- [What is required]:
Give again the line that contains "Already Own OBX Property/want more", plus every line after it to the end of the records, unchanged.
BEGIN
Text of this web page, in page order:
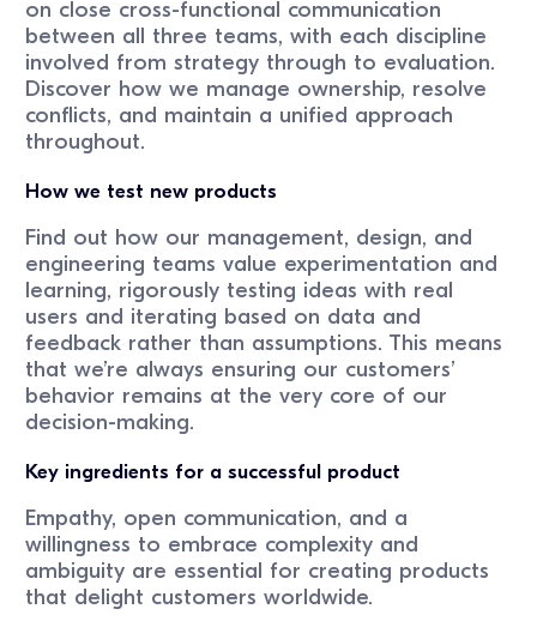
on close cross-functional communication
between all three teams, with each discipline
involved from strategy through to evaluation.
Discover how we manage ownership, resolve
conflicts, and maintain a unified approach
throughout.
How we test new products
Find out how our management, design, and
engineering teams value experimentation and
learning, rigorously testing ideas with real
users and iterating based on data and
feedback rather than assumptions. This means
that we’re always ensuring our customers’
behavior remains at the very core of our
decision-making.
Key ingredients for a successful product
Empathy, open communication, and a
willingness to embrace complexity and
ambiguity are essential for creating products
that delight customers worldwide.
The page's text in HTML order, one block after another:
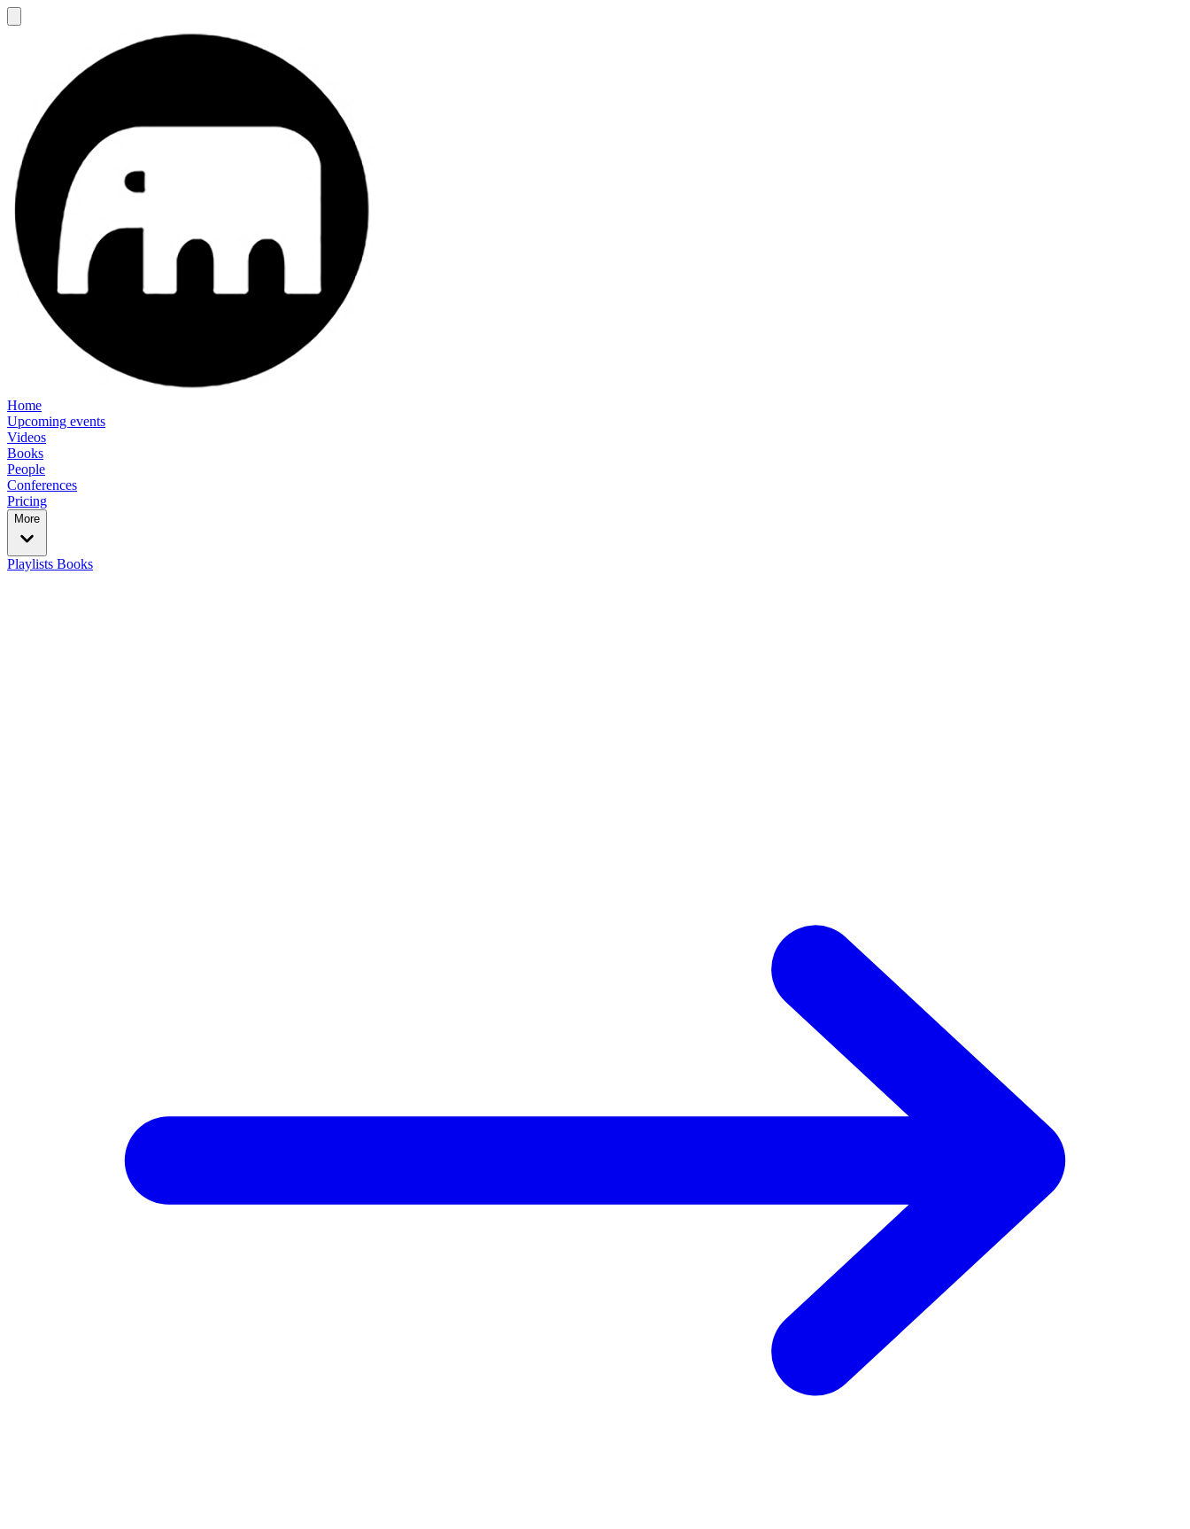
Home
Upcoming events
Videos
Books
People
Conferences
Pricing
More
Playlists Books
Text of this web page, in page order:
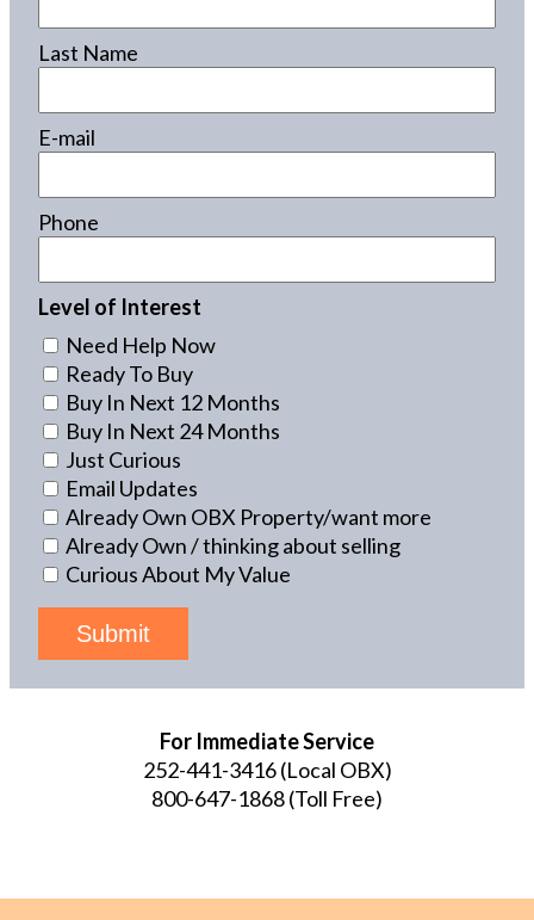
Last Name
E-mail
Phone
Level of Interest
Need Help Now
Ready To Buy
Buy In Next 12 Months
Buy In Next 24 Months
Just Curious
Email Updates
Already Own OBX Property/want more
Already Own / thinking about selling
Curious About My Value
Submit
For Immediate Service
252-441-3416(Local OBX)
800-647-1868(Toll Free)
END
- [Reply to the task]:
Already Own OBX Property/want more
Already Own / thinking about selling
Curious About My Value
Submit
For Immediate Service
252-441-3416(Local OBX)
800-647-1868(Toll Free)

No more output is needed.